Let's start by adding the fractions:
1/2 + 1/2 + 3/4
To add fractions with the same denominator, we simply add the numerators and keep the same denominator:
1/2 + 1/2 + 3/4 = (1 + 1 + 3)/4 = 5/4
Now let's add the whole numbers:
3 + 6 + 10 = 19
Now we have 5/4 for the fractions and 19 for the whole numbers.
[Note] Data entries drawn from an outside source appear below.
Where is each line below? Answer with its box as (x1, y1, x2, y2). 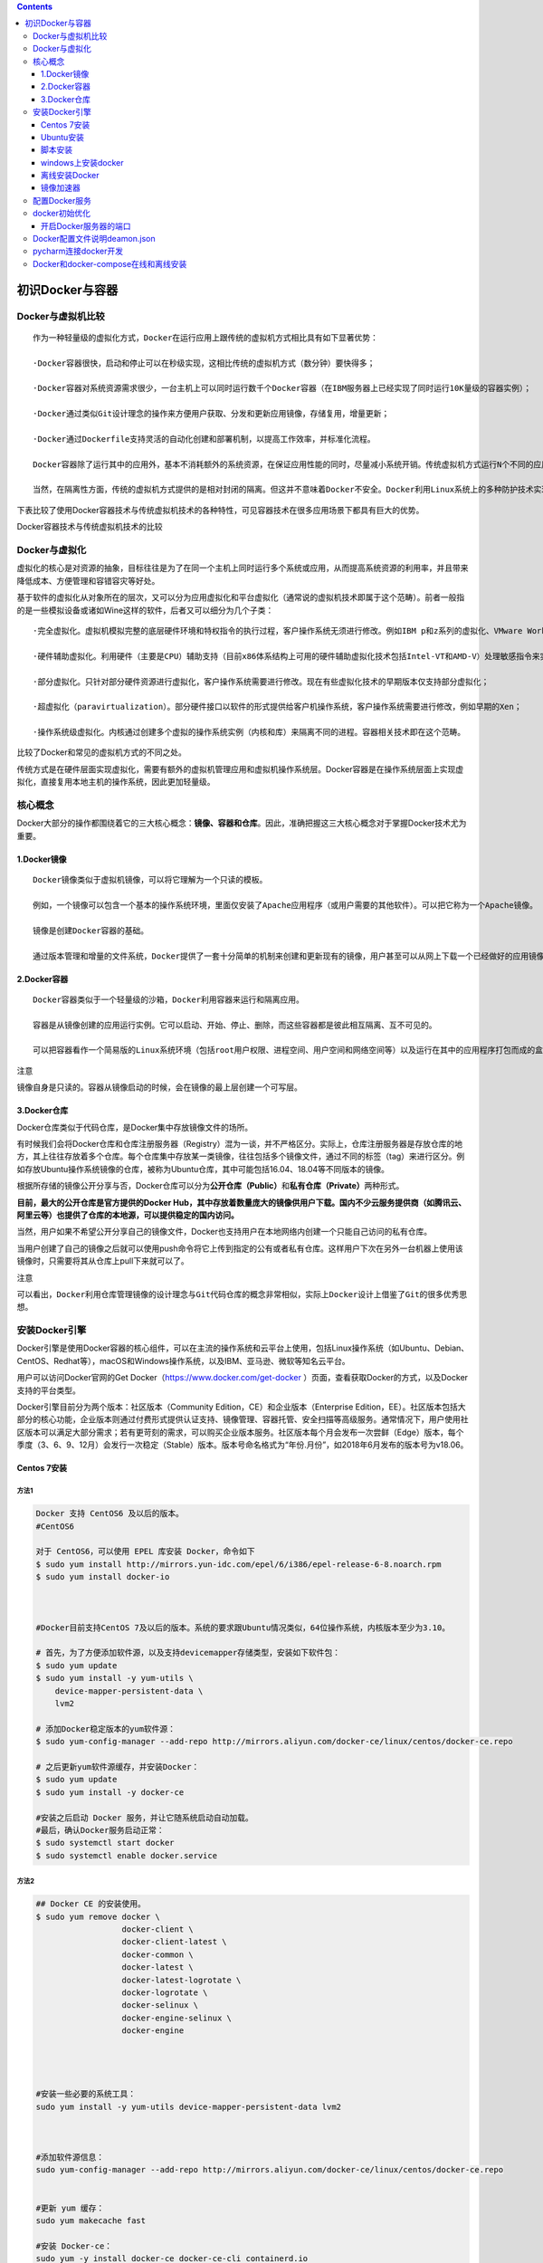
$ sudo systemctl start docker (35, 1838, 176, 1848)
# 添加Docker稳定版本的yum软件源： (35, 1724, 176, 1733)
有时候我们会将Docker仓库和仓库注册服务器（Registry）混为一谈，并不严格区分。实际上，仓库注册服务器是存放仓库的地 (16, 1139, 463, 1150)
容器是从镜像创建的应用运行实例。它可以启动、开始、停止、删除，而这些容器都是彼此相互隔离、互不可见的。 (33, 1019, 437, 1030)
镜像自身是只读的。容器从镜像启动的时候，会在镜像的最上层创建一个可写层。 (16, 1083, 302, 1093)
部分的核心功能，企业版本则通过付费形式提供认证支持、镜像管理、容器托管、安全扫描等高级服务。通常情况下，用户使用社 (16, 1414, 469, 1425)
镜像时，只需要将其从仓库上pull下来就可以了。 (16, 1256, 189, 1266)
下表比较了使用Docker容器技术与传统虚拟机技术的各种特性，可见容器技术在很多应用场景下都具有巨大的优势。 (16, 504, 424, 515)
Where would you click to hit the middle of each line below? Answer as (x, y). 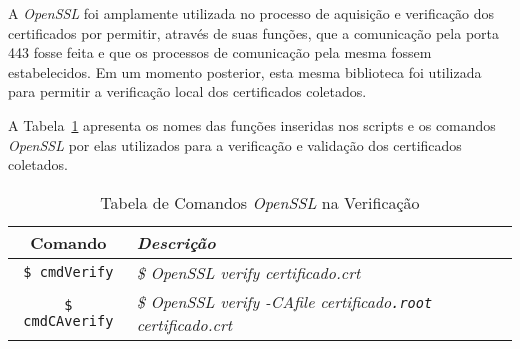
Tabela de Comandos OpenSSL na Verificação (260, 202)
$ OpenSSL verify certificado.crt (248, 272)
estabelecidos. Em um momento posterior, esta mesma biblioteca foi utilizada (245, 71)
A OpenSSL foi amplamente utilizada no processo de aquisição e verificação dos (251, 13)
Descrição (176, 242)
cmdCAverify (68, 320)
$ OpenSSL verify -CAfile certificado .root (284, 301)
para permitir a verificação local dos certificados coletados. (187, 91)
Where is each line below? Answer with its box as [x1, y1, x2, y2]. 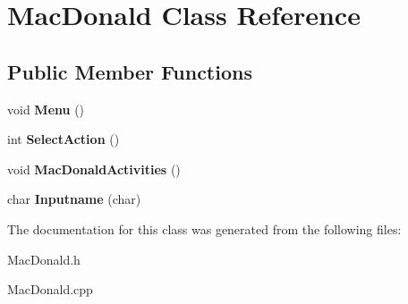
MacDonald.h [7, 249, 81, 268]
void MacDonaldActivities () [7, 159, 181, 178]
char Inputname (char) [7, 190, 141, 208]
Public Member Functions [7, 57, 252, 85]
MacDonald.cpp [7, 280, 93, 299]
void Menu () [7, 99, 85, 118]
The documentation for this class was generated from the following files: [7, 219, 402, 238]
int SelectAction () [7, 130, 120, 148]
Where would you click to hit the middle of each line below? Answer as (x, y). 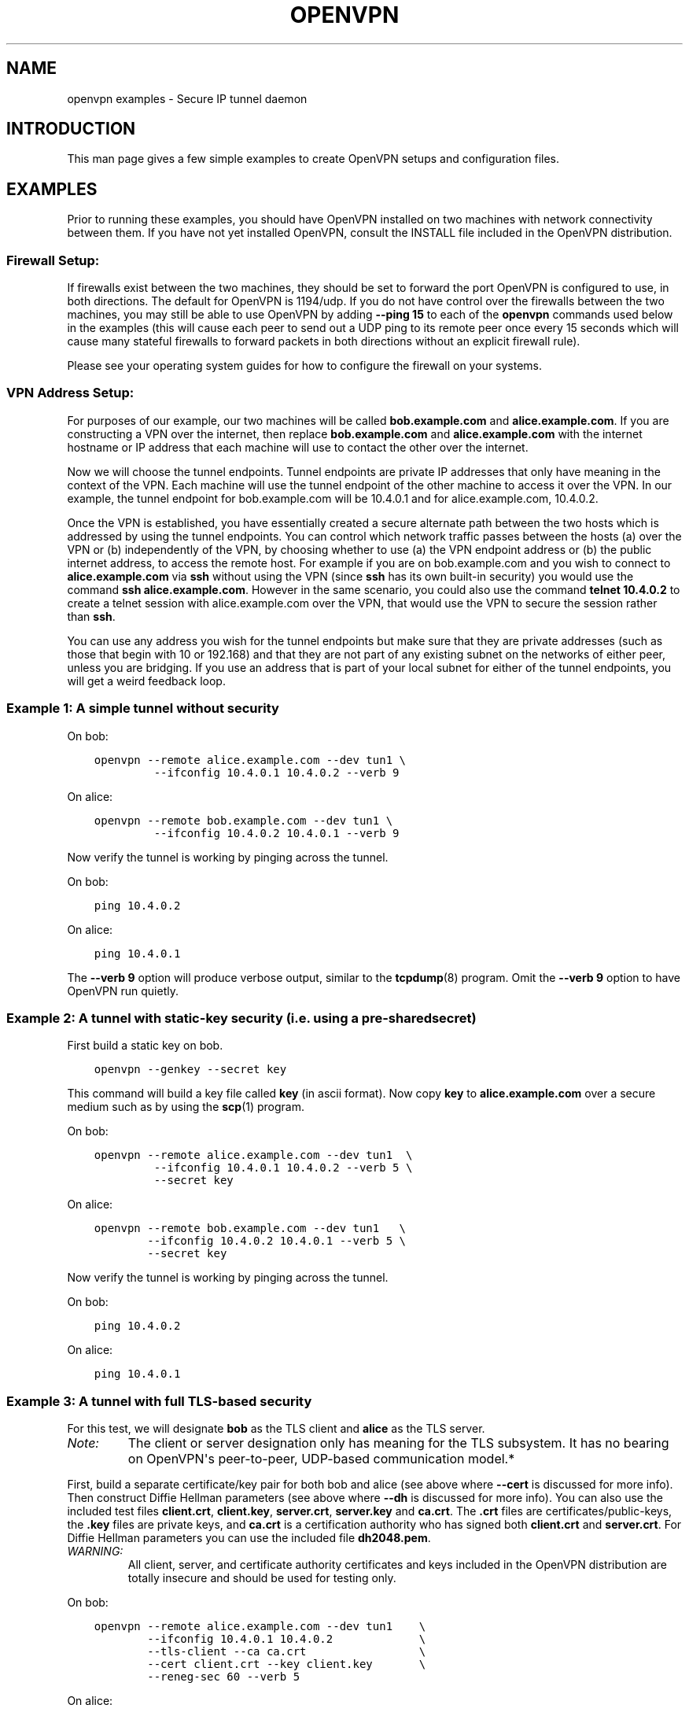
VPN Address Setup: (70, 393)
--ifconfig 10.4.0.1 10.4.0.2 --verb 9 (276, 772)
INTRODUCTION (71, 129)
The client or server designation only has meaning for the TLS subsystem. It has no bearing (398, 1443)
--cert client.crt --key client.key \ (287, 1664)
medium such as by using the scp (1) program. (186, 1107)
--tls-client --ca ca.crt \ (287, 1652)
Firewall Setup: (53, 260)
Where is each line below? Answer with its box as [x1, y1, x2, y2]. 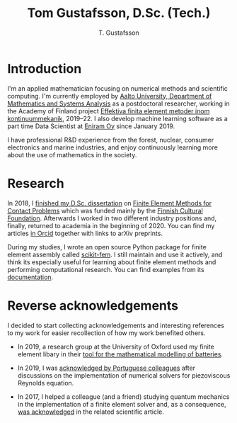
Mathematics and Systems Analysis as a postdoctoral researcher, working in [7, 99, 230, 108]
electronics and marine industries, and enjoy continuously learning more [7, 143, 218, 152]
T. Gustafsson [98, 28, 139, 37]
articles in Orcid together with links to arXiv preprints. [7, 229, 163, 237]
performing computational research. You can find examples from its [7, 265, 204, 273]
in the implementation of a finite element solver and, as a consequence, [17, 400, 226, 408]
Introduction [7, 60, 82, 77]
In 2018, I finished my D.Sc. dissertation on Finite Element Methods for [7, 198, 212, 207]
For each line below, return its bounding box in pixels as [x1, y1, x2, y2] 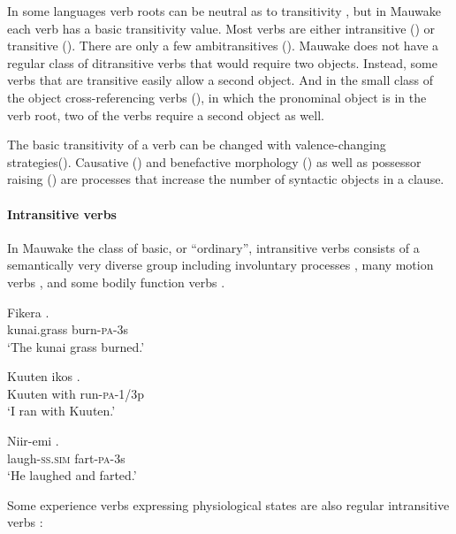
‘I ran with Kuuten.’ [7, 401, 116, 420]
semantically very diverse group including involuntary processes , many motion [7, 256, 434, 274]
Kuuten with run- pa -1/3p [7, 384, 145, 402]
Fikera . [7, 302, 49, 321]
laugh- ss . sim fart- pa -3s [7, 448, 125, 467]
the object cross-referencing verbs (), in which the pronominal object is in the [7, 88, 427, 106]
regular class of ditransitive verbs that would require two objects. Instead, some [7, 53, 437, 72]
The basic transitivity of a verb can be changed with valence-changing [7, 135, 386, 154]
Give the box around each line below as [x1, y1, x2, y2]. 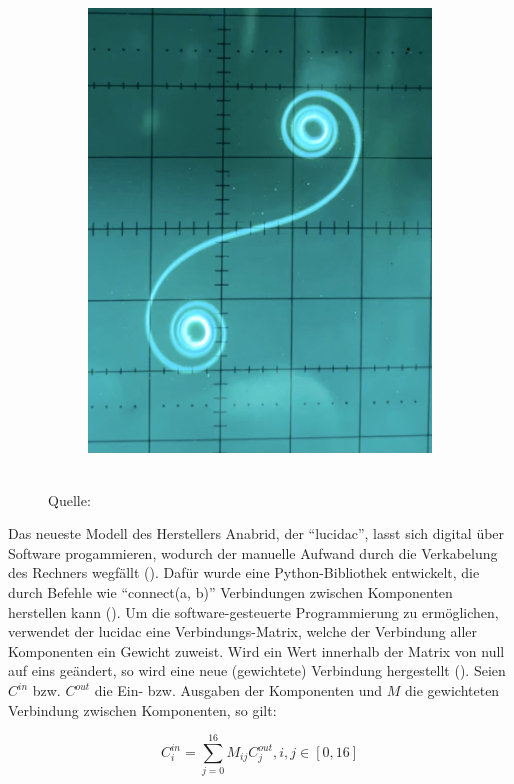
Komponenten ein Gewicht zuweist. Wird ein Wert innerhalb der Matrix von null [8, 640, 505, 661]
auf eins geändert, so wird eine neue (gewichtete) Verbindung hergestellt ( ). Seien [8, 660, 506, 681]
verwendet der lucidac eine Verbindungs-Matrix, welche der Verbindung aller [8, 621, 477, 642]
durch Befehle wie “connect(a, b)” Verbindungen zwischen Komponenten [8, 582, 453, 603]
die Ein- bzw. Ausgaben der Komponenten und [94, 680, 383, 701]
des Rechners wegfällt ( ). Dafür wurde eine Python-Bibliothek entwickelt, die [8, 562, 480, 583]
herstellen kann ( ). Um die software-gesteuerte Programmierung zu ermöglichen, [8, 601, 499, 622]
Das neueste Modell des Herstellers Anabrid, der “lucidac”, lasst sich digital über [8, 523, 505, 544]
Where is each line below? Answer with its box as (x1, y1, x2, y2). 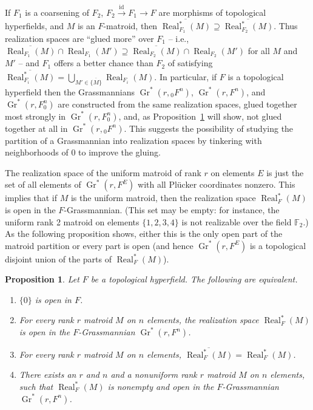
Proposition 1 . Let (5, 273, 79, 285)
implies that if (5, 191, 58, 204)
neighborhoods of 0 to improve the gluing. (5, 146, 161, 159)
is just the (266, 166, 304, 179)
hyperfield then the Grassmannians (5, 85, 135, 98)
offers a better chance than (53, 56, 153, 69)
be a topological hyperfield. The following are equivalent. (90, 273, 298, 285)
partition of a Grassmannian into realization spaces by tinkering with (5, 134, 262, 146)
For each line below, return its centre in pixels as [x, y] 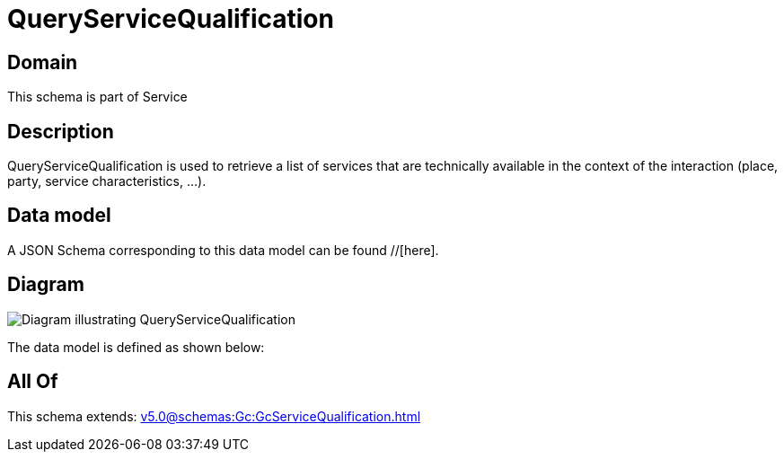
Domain [43, 62]
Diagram [46, 285]
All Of [33, 382]
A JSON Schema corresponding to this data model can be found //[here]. [223, 250]
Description [61, 131]
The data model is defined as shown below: [136, 347]
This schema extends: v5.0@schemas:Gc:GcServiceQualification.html [214, 416]
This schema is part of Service [97, 97]
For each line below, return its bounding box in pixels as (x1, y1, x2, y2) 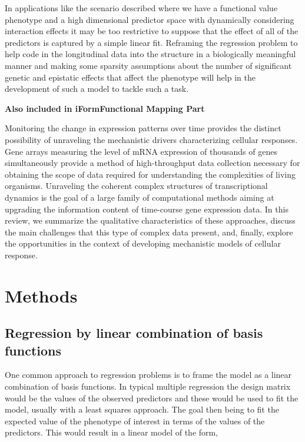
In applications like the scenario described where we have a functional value (5, 2, 278, 14)
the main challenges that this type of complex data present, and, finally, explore (5, 225, 293, 238)
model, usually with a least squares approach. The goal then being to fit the (5, 403, 279, 416)
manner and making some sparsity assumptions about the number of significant (5, 59, 292, 71)
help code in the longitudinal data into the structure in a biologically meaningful (5, 48, 296, 60)
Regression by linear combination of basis (5, 324, 263, 342)
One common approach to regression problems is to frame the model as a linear (5, 368, 292, 381)
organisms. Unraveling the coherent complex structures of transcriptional (5, 180, 268, 192)
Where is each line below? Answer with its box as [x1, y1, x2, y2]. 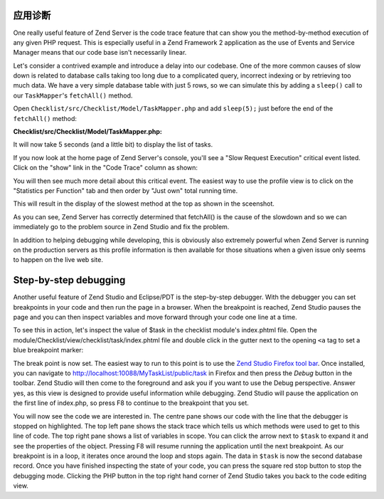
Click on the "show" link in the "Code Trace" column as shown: [13, 164, 198, 172]
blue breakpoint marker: [13, 346, 84, 354]
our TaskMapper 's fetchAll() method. [13, 91, 133, 100]
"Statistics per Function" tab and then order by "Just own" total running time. [13, 186, 238, 195]
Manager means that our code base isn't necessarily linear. [13, 48, 187, 57]
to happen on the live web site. [13, 256, 103, 264]
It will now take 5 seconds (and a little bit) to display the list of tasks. [13, 140, 213, 149]
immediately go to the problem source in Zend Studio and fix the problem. [13, 223, 230, 231]
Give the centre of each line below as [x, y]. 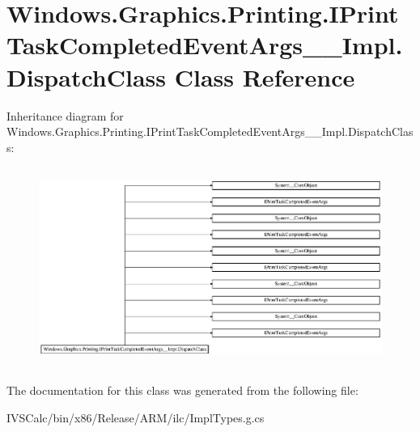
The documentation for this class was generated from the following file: [182, 390]
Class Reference [265, 76]
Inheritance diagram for [65, 115]
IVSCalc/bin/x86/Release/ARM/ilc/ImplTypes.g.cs [136, 417]
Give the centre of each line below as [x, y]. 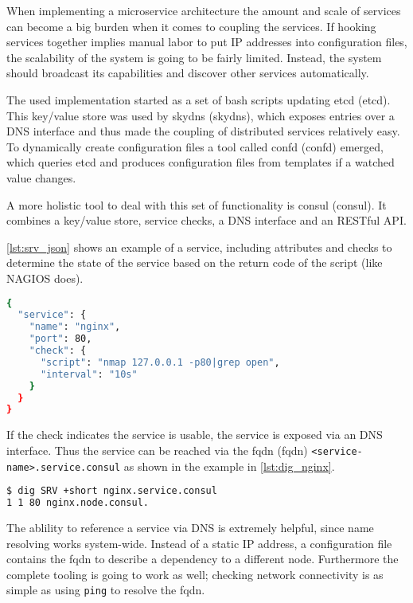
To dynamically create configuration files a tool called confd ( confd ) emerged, [195, 146]
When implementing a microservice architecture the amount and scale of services [204, 10]
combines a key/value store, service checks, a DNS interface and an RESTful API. [206, 220]
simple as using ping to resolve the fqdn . [106, 590]
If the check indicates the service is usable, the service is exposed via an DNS [195, 435]
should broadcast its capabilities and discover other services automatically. [188, 73]
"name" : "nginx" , [75, 327]
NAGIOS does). [45, 278]

To combine the fractions and the whole numbers, we need to convert the mixed numbers into improper fractions:
3 1/2 = (3 * 2 + 1)/2 = 7/2
6 1/2 = (6 * 2 + 1)/2 = 13/2
10 3/4 = (10 * 4 + 3)/4 = 43/4
Now we can add the improper fractions:
7/2 + 13/2 + 43/4
To add fractions with different denominators, we need to find a common denominator. In this case, the common denominator is 4. So we need to convert the fractions to have a denominator of 4:
7/2 = (7/2) * (2/2) = 14/4
13/2 = (13/2) * (2/2) = 26/4
Now we can add the fractions with the common denominator:
14/4 + 26/4 + 43/4 = (14 + 26 + 43)/4 = 83/4
The result is 83/4 for the fractions.
Finally, let's combine the fractions and the whole numbers:
83/4 + 19
To add a fraction and a whole number, we need to convert the whole number into a fraction with the same denominator:
19 = 19/1
Now we can add the fraction and the whole number:
83/4 + 19/1 = (83 + 76)/4 = 159/4
Therefore, the sum of 3 1/2 + 6 1/2 + 10 3/4 is equal to 159/4. To simplify the fraction, we can write it as a mixed number:
159 divided by 4 is 39 with a remainder of 3. So the mixed number is 39 3/4.
Therefore, the final answer is 39 3/4, not 20 3/4.